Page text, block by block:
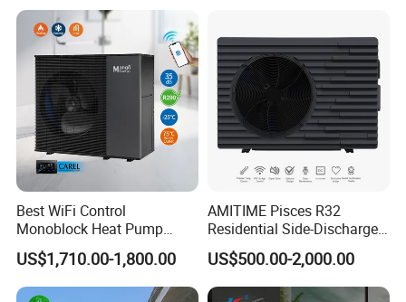
Certificates
Why Choose Us?
Best WiFi Control
Monoblock Heat Pump
Heating R290 Hot Water
Cooling DC Inverter Air to
Water Heat Pump System
US$1,710.00-1,800.00
AMITIME Pisces R32
Residential Side-Discharge
Swimming Pool Heat Pump
US$500.00-2,000.00
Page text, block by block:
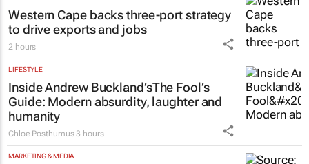
Western Cape backs three-port strategy
to drive exports and jobs
2 hours
LIFESTYLE
Inside Andrew Buckland’sThe Fool’s
Guide: Modern absurdity, laughter and
humanity
Chloe Posthumus 3 hours
MARKETING & MEDIA
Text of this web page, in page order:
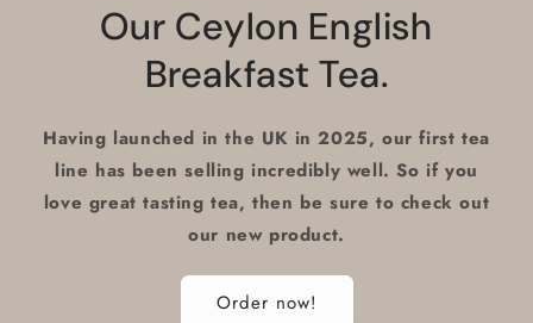
Our Ceylon English
Breakfast Tea.
Having launched in the UK in 2025, our first tea
line has been selling incredibly well. So if you
love great tasting tea, then be sure to check out
our new product.
Order now!
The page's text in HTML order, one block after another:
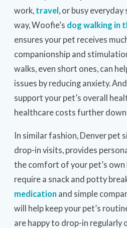
work, travel , or busy
way, Woofie’s dog walking in
ensures your pet receives
companionship and
walks, even short ones, can
issues by reducing anxiety.
support your pet’s overall
healthcare costs further
In similar fashion, Denver pet
drop-in visits, provides
the comfort of your pet’s
require a snack and potty
medication and simple
will help keep your pet’s
are happy to drop-in regularly
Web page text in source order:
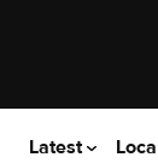
Latest
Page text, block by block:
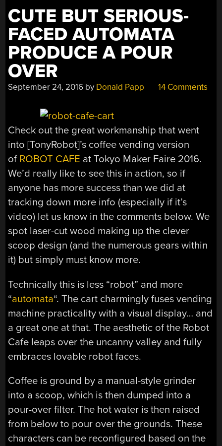
CUTE BUT SERIOUS-
FACED AUTOMATA
PRODUCE A POUR
OVER
September 24, 2016 by Donald Papp 14 Comments
Check out the great workmanship that went
into [TonyRobot]’s coffee vending version
of ROBOT CAFE at Tokyo Maker Faire 2016.
We’d really like to see this in action, so if
anyone has more success than we did at
tracking down more info (especially if it’s
video) let us know in the comments below. We
spot laser-cut wood making up the clever
scoop design (and the numerous gears within
it) but simply must know more.
Technically this is less “robot” and more
“automata“. The cart charmingly fuses vending
machine practicality with a visual display… and
a great one at that. The aesthetic of the Robot
Cafe leaps over the uncanny valley and fully
embraces lovable robot faces.
Coffee is ground by a manual-style grinder
into a scoop, which is then dumped into a
pour-over filter. The hot water is then raised
from below to pour over the grounds. These
characters can be reconfigured based on the

****************

● Goal of the exercise: Write out the records shown above exactly, but do not include any images.

● Response:
Page text, block by block:
Certificates
Why Choose Us?
Best WiFi Control
Monoblock Heat Pump
Heating R290 Hot Water
Cooling DC Inverter Air to
Water Heat Pump System
US$1,710.00-1,800.00
AMITIME Pisces R32
Residential Side-Discharge
Swimming Pool Heat Pump
US$500.00-2,000.00
Page text, block by block:
Western Cape backs three-port strategy
to drive exports and jobs
2 hours
LIFESTYLE
Inside Andrew Buckland’sThe Fool’s
Guide: Modern absurdity, laughter and
humanity
Chloe Posthumus 3 hours
MARKETING & MEDIA
Text of this web page, in page order:
Our Ceylon English
Breakfast Tea.
Having launched in the UK in 2025, our first tea
line has been selling incredibly well. So if you
love great tasting tea, then be sure to check out
our new product.
Order now!
The page's text in HTML order, one block after another:
work, travel , or busy
way, Woofie’s dog walking in
ensures your pet receives
companionship and
walks, even short ones, can
issues by reducing anxiety.
support your pet’s overall
healthcare costs further
In similar fashion, Denver pet
drop-in visits, provides
the comfort of your pet’s
require a snack and potty
medication and simple
will help keep your pet’s
are happy to drop-in regularly
Web page text in source order:
Latest
Page text, block by block:
CUTE BUT SERIOUS-
FACED AUTOMATA
PRODUCE A POUR
OVER
September 24, 2016 by Donald Papp 14 Comments
Check out the great workmanship that went
into [TonyRobot]’s coffee vending version
of ROBOT CAFE at Tokyo Maker Faire 2016.
We’d really like to see this in action, so if
anyone has more success than we did at
tracking down more info (especially if it’s
video) let us know in the comments below. We
spot laser-cut wood making up the clever
scoop design (and the numerous gears within
it) but simply must know more.
Technically this is less “robot” and more
“automata“. The cart charmingly fuses vending
machine practicality with a visual display… and
a great one at that. The aesthetic of the Robot
Cafe leaps over the uncanny valley and fully
embraces lovable robot faces.
Coffee is ground by a manual-style grinder
into a scoop, which is then dumped into a
pour-over filter. The hot water is then raised
from below to pour over the grounds. These
characters can be reconfigured based on the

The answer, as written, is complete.